Party committees and governments at all levels should take educational work seriously and do it well. You should be strict with yourselves and spend less time on idle talk and more on real work. For example, how are you going to implement the decision on reform in your area or department? If there are not enough school buildings and teaching facilities, how are you going to solve the problem? If the schools are short of funds, how are you going to raise them? How are you going to improve the meals for teachers and students? How are you going to organize the training of teachers? How can you improve the ideological and political work in schools? And so on and so forth. Leading comrades of Party committees and governments at all levels should often visit schools, listen to what all the teachers and students have to say and help them overcome their difficulties. What is leadership? Leadership means service. I said a few years ago that I would like to be director of support services for the comrades working in the departments of education and science and technology. I still feel that way. Leaders must do more real work. The bad habit of doing nothing but issuing instructions and indulging in empty talk must be broken. People in all departments and localities, especially the chief leading comrades, should pay attention to this problem.

I am optimistic about the development of education in our country. We do face difficulties, but we should recognize that we have favourable conditions. In any event, the economy has developed rapidly in the last few years. The economy is the foundation. Economic development will inevitably promote educational development. In both urban and rural areas and in all sectors of society people are enthusiastic about running schools. Quite a number of patriotic overseas Chinese are eager to donate money for the purpose. Now we also have a correct guiding principle. Under these circumstances, I think that as long as the leaders at all levels work conscientiously, it will be easy to develop education. There is no reason for us to be pessimistic. If we do solid work for a few years, we shall surely create a new situation in which education flourishes as never before.

I am very pleased that since last October the Central Committee has made three decisions on reform. The general objectives of these measures are the same — they are all designed to enable our country to eliminate poverty, become strong and prosperous, overcome backwardness, modernize and build a socialism suited to Chinese conditions. In the past seven months, we have done some things that we had wanted to do for many years.
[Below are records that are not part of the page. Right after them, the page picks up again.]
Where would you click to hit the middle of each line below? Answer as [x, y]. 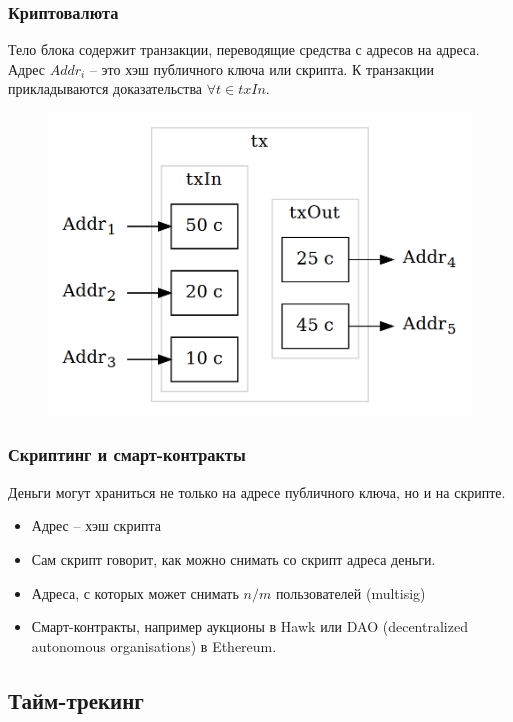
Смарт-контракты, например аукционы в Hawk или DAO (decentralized [249, 626]
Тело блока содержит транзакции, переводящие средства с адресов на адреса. [244, 49]
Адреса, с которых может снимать [135, 592]
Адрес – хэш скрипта [96, 525]
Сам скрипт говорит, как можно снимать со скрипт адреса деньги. [233, 558]
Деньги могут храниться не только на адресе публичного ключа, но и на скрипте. [257, 491]
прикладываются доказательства [105, 88]
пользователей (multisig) [350, 592]

This shows that our Party now has a better understanding of what needs to be done and that it can creatively use the basic tenets of Marxism to solve many new problems that arise in the course of building socialism in present-day China. The whole world is watching the reforms in our country. I hope that all Party comrades and the people of all our nationalities will march towards the goals set by the Central Committee and try to make a success of every reform!
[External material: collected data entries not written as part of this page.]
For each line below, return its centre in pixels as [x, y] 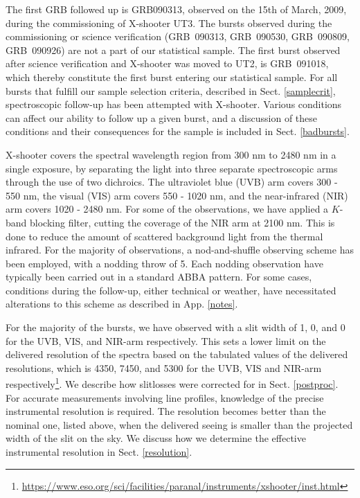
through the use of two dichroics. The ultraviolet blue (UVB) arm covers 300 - [172, 182]
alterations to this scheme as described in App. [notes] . [122, 304]
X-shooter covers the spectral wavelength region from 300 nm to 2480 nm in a [171, 154]
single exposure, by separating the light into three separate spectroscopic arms [172, 168]
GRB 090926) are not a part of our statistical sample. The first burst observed [173, 50]
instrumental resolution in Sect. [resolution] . [99, 452]
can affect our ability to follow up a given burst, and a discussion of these [162, 117]
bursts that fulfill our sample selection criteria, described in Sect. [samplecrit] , [171, 90]

Deng understood much of the problem and decided to learn from countries better than China. Sure, China is still a Communist country in some shape or form. However, under him, China had greatly improved as an economic power. New technology was accepted which helped even the peasants. A greater respect for the working class came by making China's intellectuals part of it. It was a respect for intellectualism and the working class. It isn't like the snobbery of Filipino credentialists and the working class. With his new move, he was really focused on improving China. By doing so, he became a great man as LKY would call him.